Paula Red: Delicate, red-and-yellow peel, mild, berry-like flavor; reacts badly to environmental issues.
Maigold: Swiss native. Pale yellow, bold flavor, sweet, honey-like with a citrusy flavor.
There were three varieties of honey: plastic bear honey (oy vey) about which the less said the better, as well as:
Basswood honey: From the Linden tree. Light-colored, delicate floral with herbal notes and hint of lavender.
Buckwheat honey: Dark color, thick, strong flavor.
Each tester tried each apple variety with each honey for 18 different combos, marking on a scale of 1-5.
Tracing the Tribe's favorite honey has always been orange honey and I also bring home Seville orange honey from Spain when we visit. I don't think I've ever had basswood honey. I'm pretty sure it can't be found in Israel. This year will be ordinary apples and ordinary honey as we don't have any of our special stuff left. But I can dream.
Scoring 4.75, with the comment "a match made in heaven," was the Cortland with basswood honey. Runner-up, at 4.25, was the Cortland with buckwheat honey. Ranked at the bottom - 1 - was insipid plastic bear honey and the Red Delicious.
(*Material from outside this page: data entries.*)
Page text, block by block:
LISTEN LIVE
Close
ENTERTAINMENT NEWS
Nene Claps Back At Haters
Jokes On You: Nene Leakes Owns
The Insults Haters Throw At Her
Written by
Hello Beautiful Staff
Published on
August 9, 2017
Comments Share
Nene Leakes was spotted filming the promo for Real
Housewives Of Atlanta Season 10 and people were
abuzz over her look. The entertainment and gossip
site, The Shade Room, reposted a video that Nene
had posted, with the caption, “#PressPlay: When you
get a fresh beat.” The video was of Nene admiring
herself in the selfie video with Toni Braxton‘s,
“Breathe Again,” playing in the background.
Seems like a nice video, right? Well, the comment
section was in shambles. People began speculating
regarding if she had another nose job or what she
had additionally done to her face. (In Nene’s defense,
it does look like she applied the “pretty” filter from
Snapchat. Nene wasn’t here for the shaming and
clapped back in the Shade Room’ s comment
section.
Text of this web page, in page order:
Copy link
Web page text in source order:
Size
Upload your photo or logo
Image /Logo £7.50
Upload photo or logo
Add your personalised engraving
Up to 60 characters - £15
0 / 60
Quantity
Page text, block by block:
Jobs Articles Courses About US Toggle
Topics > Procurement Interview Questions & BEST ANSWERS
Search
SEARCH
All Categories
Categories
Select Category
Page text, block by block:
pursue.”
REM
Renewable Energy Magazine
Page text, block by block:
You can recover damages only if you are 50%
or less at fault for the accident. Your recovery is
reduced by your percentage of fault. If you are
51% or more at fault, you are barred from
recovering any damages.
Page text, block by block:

Overall, then, the Cortland emerged—unanimously!—as our apple of choice. While some of us liked the rich and complex flavors of the buckwheat, the majority agreed that it was the basswood’s floral notes that provided the perfect compliment to the Cortland’s perfectly balanced flavor. The winner, then, is the Cortland with the Basswood honey.See the complete article at the link above for more information and the tester panel's comments on the various combinations.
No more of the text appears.